Mittlerweile kommt er jedoch durch natürliche Ausbreitung in allen Alpenländern wieder vor – ein Umstand, der erhebliches Konfliktpotenzial birgt. Ein 2019 gestartetes EU-Projekt von vier Alpenstaaten soll künftig ein friedliches Zusammenleben von Wolf und Mensch ermöglichen.

Der Wolf (Canis lupus) war ursprünglich auf der gesamten Nordhalbkugel verbreitet, wurde jedoch in vielen Ländern durch intensive Verfolgung ausgerottet. Erst in den letzten 30 Jahren ist es ihm gelungen, in Teilen seines ehemaligen Verbreitungsgebiets wieder Fuß zu fassen.

Die Gründe für die erfolgreiche Rückkehr liegen einerseits darin, dass die Art mittlerweile in der ganzen EU streng geschützt ist, andererseits aber auch in Änderungen der Landnutzung: In vielen alpinen Gebieten wurde die Almwirtschaft aufgegeben, wodurch ehemalige Weideflächen wieder verwalden.

Widerstand gegen den Wolf

Das mögen sowohl der Wolf als auch seine bevorzugten Beutetiere, nämlich Schalenwild, also Paarhufer wie Rehe, Hirsche und Gämsen. Dass er sich manchmal auch an Nutztieren, allen voran Schafen, vergreift, sorgt für vielerorts erbitterten Widerstand gegen ihn; ebenso die Angst vieler Jäger, dass er die Wildbestände dezimieren könnte.
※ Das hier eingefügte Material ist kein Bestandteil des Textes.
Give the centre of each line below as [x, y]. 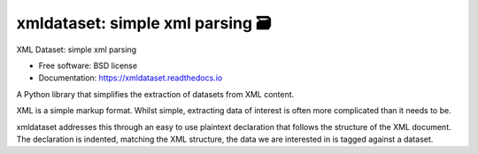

Unter dem Titel Life Wolfalps EU arbeiten 20 Institutionen in Italien, Frankreich, Slowenien und Österreich daran, einerseits mehr über den Wolf in den Alpen zu erfahren und andererseits Konflikte zwischen ihm und dem Menschen zu verhindern oder zumindest abzuschwächen.

In Österreich haben diese Aufgabe die Veterinärmedizinische Universität (Vetmed-Uni) in Wien und die Höhere Bundeslehr- und Forschungsanstalt für Landwirtschaft (HBLFA) Raumberg-Gumpenstein in der Steiermark übernommen, unterstützt vom Österreichzentrum Bär, Wolf, Luchs, das wiederum von den Ländern sowie Landwirtschafts- und Klimaschutzministerium getragen wird.

Die Vetmed-Uni ist vor allem mit dem Monitoring des Wolfes und der Prävention illegaler Verfolgung befasst und die HBLFA mit dem Herdenschutz, also dem Schutz von Nutztierherden vor dem Wolf.

Staatenübergreifende Daten

"In dem Projekt sollen das erste Mal die Bestandsdaten aus allen vier Teilnehmerstaaten zusammengeführt werden, m die Wölfe im Alpenraum auf Populationsebene zu erfassen", sagt die Projektmitarbeiterin Theresa Walter von der Vetmed-Uni. Wölfe leben in Rudeln zusammen, die gewöhnlich aus einem Elternpaar und seinen Nachkommen bestehen.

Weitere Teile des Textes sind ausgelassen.